Stored items

▬▬▬▬▬▬▬▬▬▬

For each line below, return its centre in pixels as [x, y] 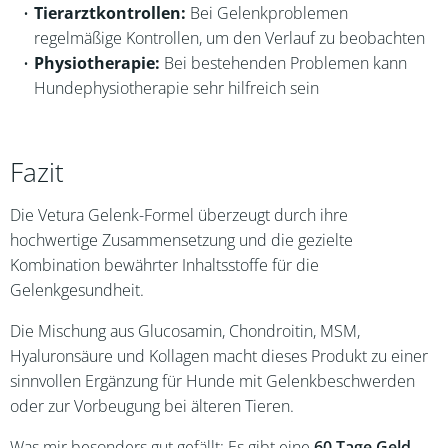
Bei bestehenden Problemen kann [283, 63]
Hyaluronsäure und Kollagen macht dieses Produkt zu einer [219, 356]
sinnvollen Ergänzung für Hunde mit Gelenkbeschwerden [212, 381]
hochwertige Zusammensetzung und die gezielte [181, 240]
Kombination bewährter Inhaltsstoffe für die [164, 265]
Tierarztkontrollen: [109, 13]
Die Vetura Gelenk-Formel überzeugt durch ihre [179, 215]
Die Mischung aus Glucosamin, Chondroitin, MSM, [185, 331]

▬▬▬▬▬▬▬▬▬▬

> Problem details: Please copy the records above word for word, leaving out every picture.

> Result:
For each line below, return its centre in pixels as [x, y] 
Bei bestehenden Problemen kann [283, 63]
Hyaluronsäure und Kollagen macht dieses Produkt zu einer [219, 356]
sinnvollen Ergänzung für Hunde mit Gelenkbeschwerden [212, 381]
hochwertige Zusammensetzung und die gezielte [181, 240]
Kombination bewährter Inhaltsstoffe für die [164, 265]
Tierarztkontrollen: [109, 13]
Die Vetura Gelenk-Formel überzeugt durch ihre [179, 215]
Die Mischung aus Glucosamin, Chondroitin, MSM, [185, 331]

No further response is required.